┌──

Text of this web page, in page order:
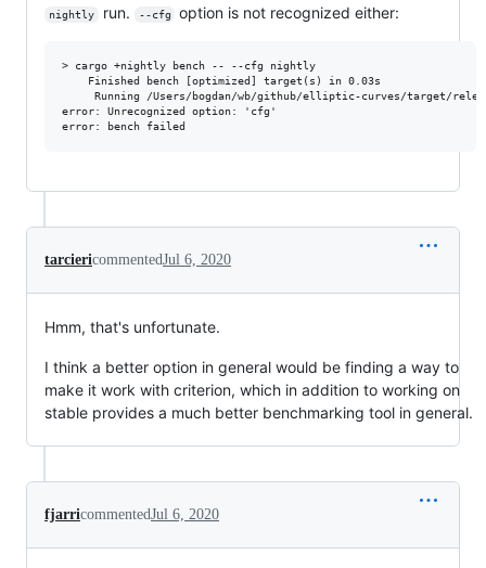
nightly run. --cfg option is not recognized either:
> cargo +nightly bench -- --cfg nightly
    Finished bench [optimized] target(s) in 0.03s
Running /Users/bogdan/wb/github/elliptic-curves/target/
error: Unrecognized option: 'cfg'
tarciericommentedJul 6, 2020
Hmm, that's unfortunate.
I think a better option in general would be finding a way to
make it work with criterion, which in addition to working on
stable provides a much better benchmarking tool in general.
fjarricommentedJul 6, 2020
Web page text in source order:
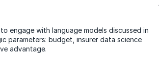
engage with language models discussed in
parameters: budget, insurer data science
advantage.
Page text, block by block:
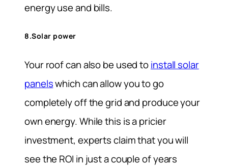
energy use and bills.
8.Solar power
Your roof can also be used toinstall solar
panelswhich can allow you to go
completely off the grid and produce your
own energy. While this is a pricier
investment, experts claim that you will
see the ROI in just a couple of years
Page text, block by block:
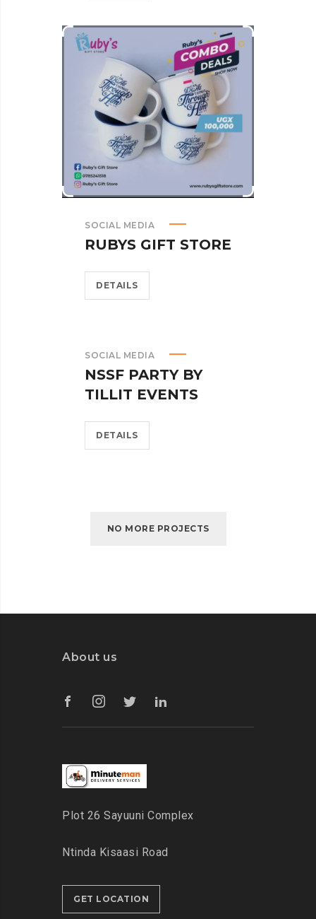
SOCIAL MEDIA
RUBYS GIFT STORE
DETAILS
SOCIAL MEDIA
NSSF PARTY BY
TILLIT EVENTS
DETAILS
NO MORE PROJECTS
About us
Plot 26 Sayuuni Complex
Ntinda Kisaasi Road
GET LOCATION
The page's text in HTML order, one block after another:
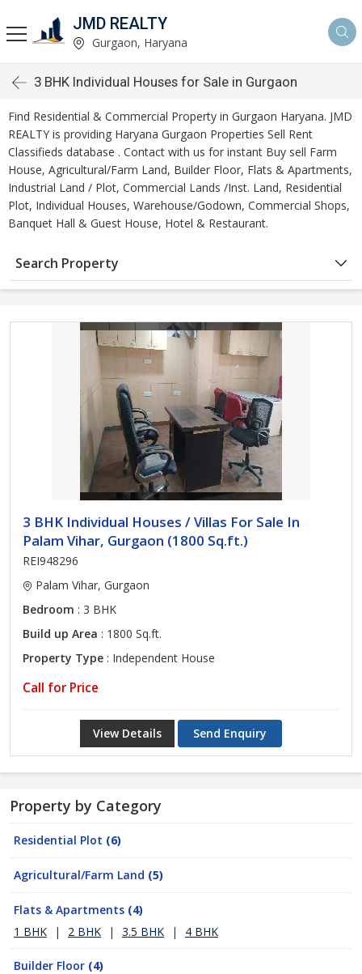
JMD REALTY
Gurgaon, Haryana
3 BHK Individual Houses for Sale in Gurgaon
Find Residential & Commercial Property in Gurgaon Haryana. JMD
REALTY is providing Haryana Gurgaon Properties Sell Rent
Classifieds database . Contact with us for instant Buy sell Farm
House, Agricultural/Farm Land, Builder Floor, Flats & Apartments,
Industrial Land / Plot, Commercial Lands /Inst. Land, Residential
Plot, Individual Houses, Warehouse/Godown, Commercial Shops,
Banquet Hall & Guest House, Hotel & Restaurant.
Search Property
3 BHK Individual Houses / Villas For Sale In
Palam Vihar, Gurgaon (1800 Sq.ft.)
REI948296
Palam Vihar, Gurgaon
Bedroom : 3 BHK
Build up Area : 1800 Sq.ft.
Property Type : Independent House
Call for Price
View Details Send Enquiry
Property by Category
Residential Plot (6)
Agricultural/Farm Land (5)
Flats & Apartments (4)
1 BHK
| 2 BHK | 3.5 BHK | 4 BHK
Builder Floor (4)
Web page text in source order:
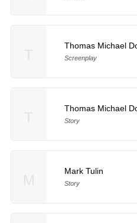
Thomas Michael
Screenplay
Thomas Michael
Story
Mark Tulin
Story
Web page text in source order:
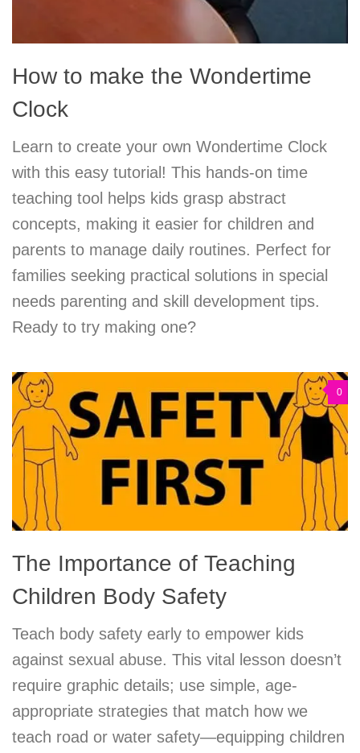
How to make the Wondertime
Clock
Learn to create your own Wondertime Clock
with this easy tutorial! This hands-on time
teaching tool helps kids grasp abstract
concepts, making it easier for children and
parents to manage daily routines. Perfect for
families seeking practical solutions in special
needs parenting and skill development tips.
Ready to try making one?
0
The Importance of Teaching
Children Body Safety
Teach body safety early to empower kids
against sexual abuse. This vital lesson doesn’t
require graphic details; use simple, age-
appropriate strategies that match how we
teach road or water safety—equipping children
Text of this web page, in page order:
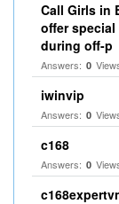
Call Girls in
offer
during off-p
Answers: 0
iwinvip
Answers: 0
c168
Answers: 0
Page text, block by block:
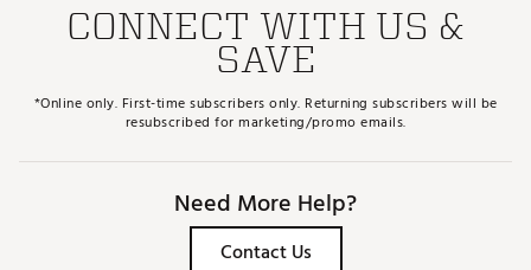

└──

Prompt:
Track down all lines above with the string "REALTY" and copy them.

Output of the exercise:
JMD REALTY
REALTY is providing Haryana Gurgaon Properties Sell Rent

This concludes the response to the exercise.